■ AIM OF THE EXERCISE
Once you have counted the lines below that contain "last", give that number and nothing else.

(Excerpts from a dataset)
-*-*-

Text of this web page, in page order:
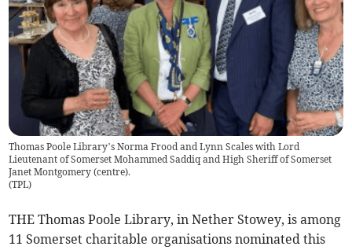
Thomas Poole Library’s Norma Frood and Lynn Scales with Lord
Lieutenant of Somerset Mohammed Saddiq and High Sheriff of Somerset
Janet Montgomery (centre).
(TPL)
THE Thomas Poole Library, in Nether Stowey, is among
11 Somerset charitable organisations nominated this
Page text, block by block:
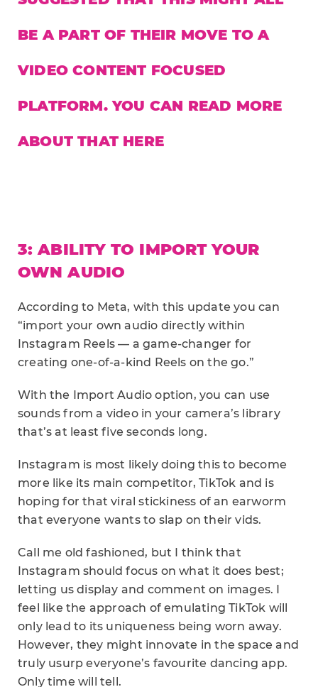
BE A PART OF THEIR MOVE TO A
VIDEO CONTENT FOCUSED
PLATFORM. YOU CAN READ MORE
ABOUT THAT HERE
3: ABILITY TO IMPORT YOUR
OWN AUDIO
According to Meta, with this update you can
“import your own audio directly within
Instagram Reels — a game-changer for
creating one-of-a-kind Reels on the go.”
With the Import Audio option, you can use
sounds from a video in your camera’s library
that’s at least five seconds long.
Instagram is most likely doing this to become
more like its main competitor, TikTok and is
hoping for that viral stickiness of an earworm
that everyone wants to slap on their vids.
Call me old fashioned, but I think that
Instagram should focus on what it does best;
letting us display and comment on images. I
feel like the approach of emulating TikTok will
only lead to its uniqueness being worn away.
However, they might innovate in the space and
truly usurp everyone’s favourite dancing app.
Only time will tell.
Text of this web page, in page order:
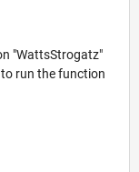
"WattsStrogatz"
run the function
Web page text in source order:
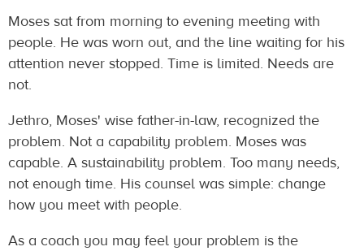
Moses sat from morning to evening meeting with
people. He was worn out, and the line waiting for his
attention never stopped. Time is limited. Needs are
not.
Jethro, Moses' wise father-in-law, recognized the
problem. Not a capability problem. Moses was
capable. A sustainability problem. Too many needs,
not enough time. His counsel was simple: change
how you meet with people.
As a coach you may feel your problem is the
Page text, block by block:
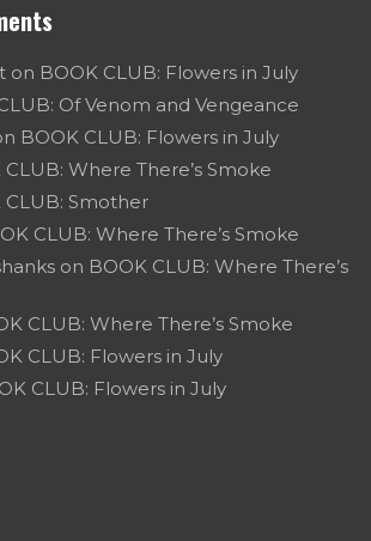
on BOOK CLUB: Flowers in July
Of Venom and Vengeance
BOOK CLUB: Flowers in July
CLUB: Where There’s Smoke
CLUB: Smother
CLUB: Where There’s Smoke
on BOOK CLUB: Where There’s
CLUB: Where There’s Smoke
CLUB: Flowers in July
CLUB: Flowers in July
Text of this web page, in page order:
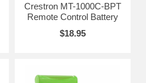
Crestron MT-1000C-BPT
Remote Control Battery
$18.95
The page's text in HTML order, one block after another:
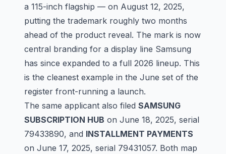
a 115-inch flagship — on August 12, 2025,
putting the trademark roughly two months
ahead of the product reveal. The mark is now
central branding for a display line Samsung
has since expanded to a full 2026 lineup. This
is the cleanest example in the June set of the
register front-running a launch.
The same applicant also filed SAMSUNG
SUBSCRIPTION HUB on June 18, 2025, serial
79433890, and INSTALLMENT PAYMENTS
on June 17, 2025, serial 79431057. Both map
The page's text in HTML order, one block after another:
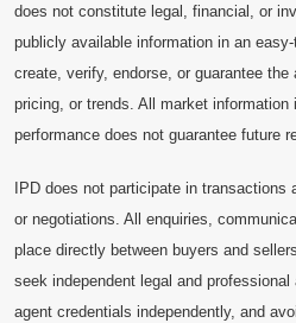
does not constitute legal, financial, or
publicly available information in an
create, verify, endorse, or guarantee the
pricing, or trends. All market
performance does not guarantee future
IPD does not participate in transactions
or negotiations. All enquiries,
place directly between buyers and
seek independent legal and
agent credentials independently, and
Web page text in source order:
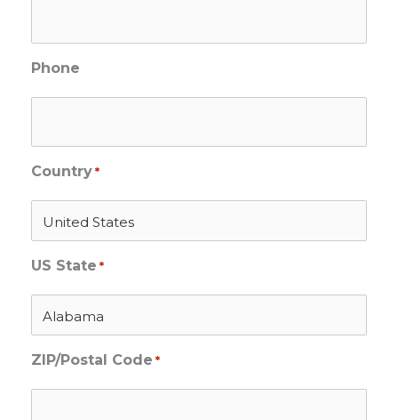
Phone
Country *
US State *
ZIP/Postal Code *
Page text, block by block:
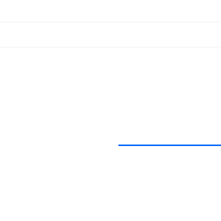
5K COLOR RUN –
The Fun Continues After The Race With a Finish
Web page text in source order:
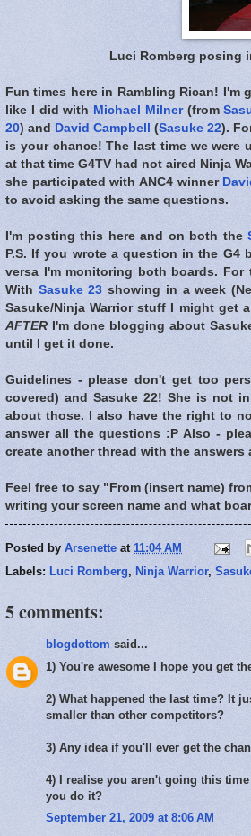
Luci Romberg posing
Fun times here in Rambling Rican!
like I did with Michael Milner(from
20) and David Campbell (Sasuke 22).
is your chance! The last time we were
at that time G4TV had not aired Ninja
she participated with ANC4 winner
to avoid asking the same questions.
I'm posting this here and on both the
P.S. If you wrote a question in the
versa I'm monitoring both boards.
With Sasuke 23 showing in a week
Sasuke/Ninja Warrior stuff I might
AFTER I'm done blogging about
until I get it done.
Guidelines - please don't get too
covered) and Sasuke 22! She is not
about those. I also have the right to
answer all the questions :P Also -
create another thread with the
Feel free to say "From (insert name)
writing your screen name and what
Posted by Arsenette at 11:04 AM
Labels: Luci Romberg, Ninja Warrior,
5 comments:
blogdottom said...
1) You're awesome I hope you get
2) What happened the last time? It
smaller than other competitors?
3) Any idea if you'll ever get the
4) I realise you aren't going this
you do it?
September 21, 2009 at 8:06 AM
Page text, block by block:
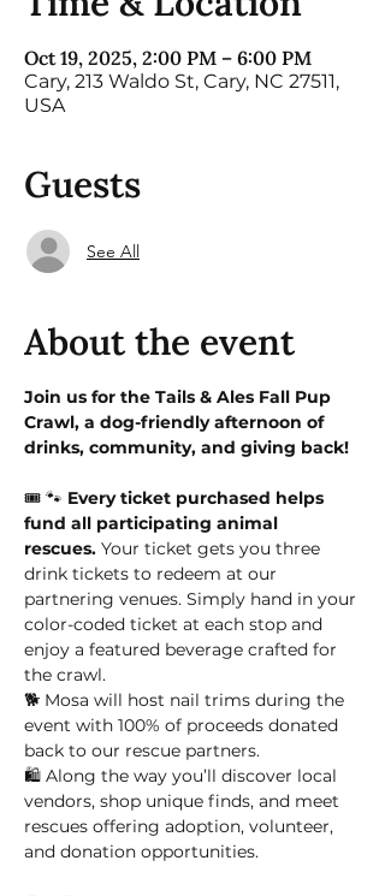
Oct 19, 2025, 2:00 PM – 6:00 PM
Cary, 213 Waldo St, Cary, NC 27511,
USA
Guests
See All
About the event
Join us for the Tails & Ales Fall Pup
Crawl, a dog-friendly afternoon of
drinks, community, and giving back!
🎟️ 🐾 Every ticket purchased helps
fund all participating animal
rescues. Your ticket gets you three
drink tickets to redeem at our
partnering venues. Simply hand in your
color-coded ticket at each stop and
enjoy a featured beverage crafted for
the crawl.
🐕 Mosa will host nail trims during the
event with 100% of proceeds donated
back to our rescue partners.
🛍️ Along the way you’ll discover local
vendors, shop unique finds, and meet
rescues offering adoption, volunteer,
and donation opportunities.
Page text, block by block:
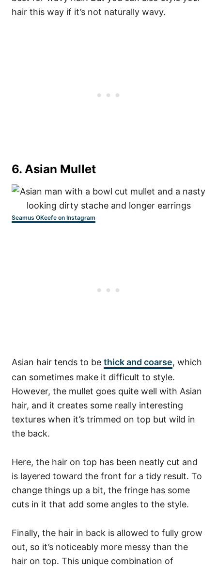
hair this way if it’s not naturally wavy.
6. Asian Mullet
Seamus OKeefe on Instagram
Asian hair tends to be thick and coarse, which
can sometimes make it difficult to style.
However, the mullet goes quite well with Asian
hair, and it creates some really interesting
textures when it’s trimmed on top but wild in
the back.
Here, the hair on top has been neatly cut and
is layered toward the front for a tidy result. To
change things up a bit, the fringe has some
cuts in it that add some angles to the style.
Finally, the hair in back is allowed to fully grow
out, so it’s noticeably more messy than the
hair on top. This unique combination of
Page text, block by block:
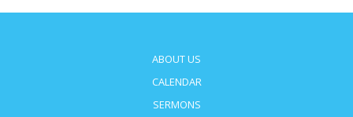
ABOUT US
CALENDAR
SERMONS
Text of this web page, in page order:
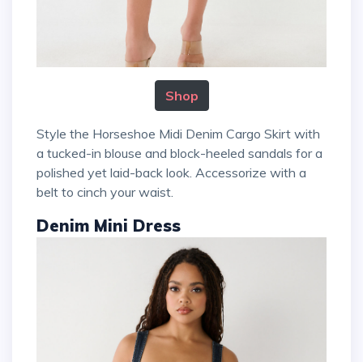
Shop
Style the Horseshoe Midi Denim Cargo Skirt with
a tucked-in blouse and block-heeled sandals for a
polished yet laid-back look. Accessorize with a
belt to cinch your waist.
Denim Mini Dress
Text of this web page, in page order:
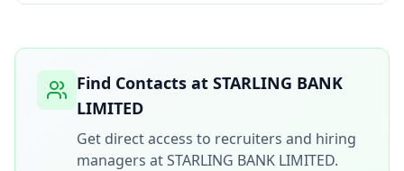
Find Contacts at STARLING BANK
LIMITED
Get direct access to recruiters and hiring
managers atSTARLING BANK LIMITED.
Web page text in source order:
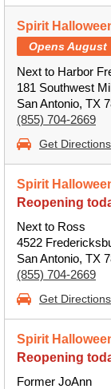
Spirit
Opens August
Next to Harbor
181 Southwest
San Antonio, TX
(855) 704-2669
Get Directions
Spirit
Reopening
Next to Ross
4522
San Antonio, TX
(855) 704-2669
Get Directions
Spirit
Reopening
Former JoAnn

-*-*-

■ TASK OUTPUT
2